Vega is highest for ATM options and for longer-dated options. That’s why earnings plays and volatility trades focus on near-term ATM contracts.
Greeks for Common Strategies
| Strategy | Delta | Gamma | Theta | Vega |
|---|---|---|---|---|
| Long Call | Positive | Positive | Negative | Positive |
| Long Put | Negative | Positive | Negative | Positive |
| Covered Call | Positive (reduced) | Negative | Positive | Negative |
| Long Straddle | ~Neutral | Positive | Negative | Positive |
| Iron Condor | ~Neutral | Negative | Positive | Negative |
| Protective Put | Positive (hedged) | Positive | Negative | Positive |
Key Takeaways
- Delta = directional exposure. Gamma = how fast Delta changes. Theta = time decay. Vega = volatility sensitivity.
- Long options: positive Gamma and Vega, negative Theta. Short options: the reverse.

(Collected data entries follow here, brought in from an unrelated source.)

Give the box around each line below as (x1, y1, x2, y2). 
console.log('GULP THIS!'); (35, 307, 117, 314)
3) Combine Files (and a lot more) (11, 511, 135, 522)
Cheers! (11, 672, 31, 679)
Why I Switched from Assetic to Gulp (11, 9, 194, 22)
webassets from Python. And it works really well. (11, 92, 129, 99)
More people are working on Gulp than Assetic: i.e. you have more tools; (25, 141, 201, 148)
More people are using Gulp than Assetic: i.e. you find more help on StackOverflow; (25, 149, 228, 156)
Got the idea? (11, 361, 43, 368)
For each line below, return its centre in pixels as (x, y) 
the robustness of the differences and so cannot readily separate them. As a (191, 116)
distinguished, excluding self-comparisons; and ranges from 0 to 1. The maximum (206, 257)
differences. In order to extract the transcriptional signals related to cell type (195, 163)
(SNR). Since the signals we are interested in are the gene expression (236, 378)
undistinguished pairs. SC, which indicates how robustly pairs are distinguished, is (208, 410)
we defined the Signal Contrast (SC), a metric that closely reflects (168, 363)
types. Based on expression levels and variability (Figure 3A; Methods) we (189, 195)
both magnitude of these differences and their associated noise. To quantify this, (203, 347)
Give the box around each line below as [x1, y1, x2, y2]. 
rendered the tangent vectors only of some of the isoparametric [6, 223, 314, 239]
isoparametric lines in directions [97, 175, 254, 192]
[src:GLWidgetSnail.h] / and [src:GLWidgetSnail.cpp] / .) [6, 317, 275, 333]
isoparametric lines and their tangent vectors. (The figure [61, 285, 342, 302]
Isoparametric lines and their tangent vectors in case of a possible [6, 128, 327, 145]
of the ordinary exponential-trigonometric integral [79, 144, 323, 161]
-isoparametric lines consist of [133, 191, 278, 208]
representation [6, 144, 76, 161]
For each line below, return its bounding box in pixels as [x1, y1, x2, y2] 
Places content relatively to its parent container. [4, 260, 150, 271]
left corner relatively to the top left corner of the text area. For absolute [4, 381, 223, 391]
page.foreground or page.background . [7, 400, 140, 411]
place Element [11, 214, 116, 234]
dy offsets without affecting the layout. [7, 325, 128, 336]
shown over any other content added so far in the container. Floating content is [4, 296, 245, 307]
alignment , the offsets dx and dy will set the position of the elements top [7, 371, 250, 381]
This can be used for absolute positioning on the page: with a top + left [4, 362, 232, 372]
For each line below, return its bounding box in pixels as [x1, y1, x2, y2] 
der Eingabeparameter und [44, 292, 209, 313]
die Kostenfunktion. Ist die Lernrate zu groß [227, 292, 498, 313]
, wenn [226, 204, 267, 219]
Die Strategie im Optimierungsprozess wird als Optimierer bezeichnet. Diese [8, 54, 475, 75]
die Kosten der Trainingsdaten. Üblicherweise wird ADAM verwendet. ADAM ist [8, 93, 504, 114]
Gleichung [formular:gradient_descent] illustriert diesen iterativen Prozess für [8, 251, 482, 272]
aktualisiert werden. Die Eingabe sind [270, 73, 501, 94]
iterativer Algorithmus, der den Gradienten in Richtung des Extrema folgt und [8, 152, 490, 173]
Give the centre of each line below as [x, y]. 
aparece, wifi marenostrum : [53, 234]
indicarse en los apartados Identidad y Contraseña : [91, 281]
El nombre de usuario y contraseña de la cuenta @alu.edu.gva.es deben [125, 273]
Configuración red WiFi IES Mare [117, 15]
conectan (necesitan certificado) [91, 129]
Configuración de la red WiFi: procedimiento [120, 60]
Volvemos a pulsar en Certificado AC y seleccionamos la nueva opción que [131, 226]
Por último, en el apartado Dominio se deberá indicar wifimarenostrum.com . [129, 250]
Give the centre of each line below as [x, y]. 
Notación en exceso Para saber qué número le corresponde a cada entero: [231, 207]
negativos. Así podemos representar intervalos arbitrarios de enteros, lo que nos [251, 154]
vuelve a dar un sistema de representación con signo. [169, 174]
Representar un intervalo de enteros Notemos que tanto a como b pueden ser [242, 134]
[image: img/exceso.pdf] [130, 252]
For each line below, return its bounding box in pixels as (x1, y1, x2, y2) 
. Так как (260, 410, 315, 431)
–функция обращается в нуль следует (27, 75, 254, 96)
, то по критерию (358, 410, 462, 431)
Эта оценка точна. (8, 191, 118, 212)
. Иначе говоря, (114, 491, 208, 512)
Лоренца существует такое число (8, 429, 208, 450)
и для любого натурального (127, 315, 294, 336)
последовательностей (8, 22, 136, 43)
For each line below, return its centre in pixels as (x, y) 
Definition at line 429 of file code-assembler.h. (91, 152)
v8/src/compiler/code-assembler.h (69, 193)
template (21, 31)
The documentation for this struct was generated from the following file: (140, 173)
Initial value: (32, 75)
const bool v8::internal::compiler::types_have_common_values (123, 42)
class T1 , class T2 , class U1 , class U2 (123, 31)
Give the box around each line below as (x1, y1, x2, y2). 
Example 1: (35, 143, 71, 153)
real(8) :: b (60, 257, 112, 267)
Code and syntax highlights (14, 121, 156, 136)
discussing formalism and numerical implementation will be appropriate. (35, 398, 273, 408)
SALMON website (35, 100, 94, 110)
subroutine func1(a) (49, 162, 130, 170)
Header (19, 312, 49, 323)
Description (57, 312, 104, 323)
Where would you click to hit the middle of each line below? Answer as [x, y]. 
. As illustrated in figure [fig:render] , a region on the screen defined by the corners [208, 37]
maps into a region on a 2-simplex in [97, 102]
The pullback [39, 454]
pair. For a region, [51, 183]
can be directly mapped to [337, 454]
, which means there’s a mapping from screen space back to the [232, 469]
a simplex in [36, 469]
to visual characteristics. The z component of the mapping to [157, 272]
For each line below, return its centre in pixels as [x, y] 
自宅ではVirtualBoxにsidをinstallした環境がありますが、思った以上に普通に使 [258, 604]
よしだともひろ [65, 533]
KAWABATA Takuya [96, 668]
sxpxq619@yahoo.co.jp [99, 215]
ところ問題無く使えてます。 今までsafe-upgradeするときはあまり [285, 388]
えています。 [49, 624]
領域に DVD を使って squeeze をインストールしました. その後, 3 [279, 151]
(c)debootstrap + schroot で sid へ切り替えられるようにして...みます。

- Gamma and Theta are highest for ATM options near expiration — that’s where the action is.
- Use position Greeks (Greek × contracts × 100) to manage portfolio-level risk.
- Rho is usually negligible except for long-dated options like LEAPS.
Frequently Asked Questions
What is the most important Greek for options traders?
Delta is the starting point because it tells you your directional exposure. But Theta matters most for income strategies (selling options), and Vega matters most around events like earnings where implied volatility swings sharply.
Why does Delta approximate the probability of finishing ITM?
Under the Black-Scholes model, Delta of an option closely approximates the risk-neutral probability of expiring in the money. A 0.30 Delta call has roughly a 30% probability of finishing ITM at expiration.
How does Gamma risk work?
If you’re short Gamma (selling options), a big move in the underlying causes your Delta to move against you, amplifying losses. This is why market makers who sell options are constantly hedging — they need to adjust their stock position as Delta shifts.
What is Theta decay and when is it worst?
Theta is the daily dollar amount an option loses to time decay. It accelerates in the final 30 days before expiration, with the steepest decay in the last week. ATM options lose value fastest; deep ITM and deep OTM options have minimal Theta.
How do Greeks change for LEAPS?
Long-dated options (LEAPS) have lower Gamma, lower Theta, higher Vega, and higher Rho than short-dated options. They behave more like the underlying stock (higher Delta for ITM) and are much more sensitive to volatility and interest rate changes.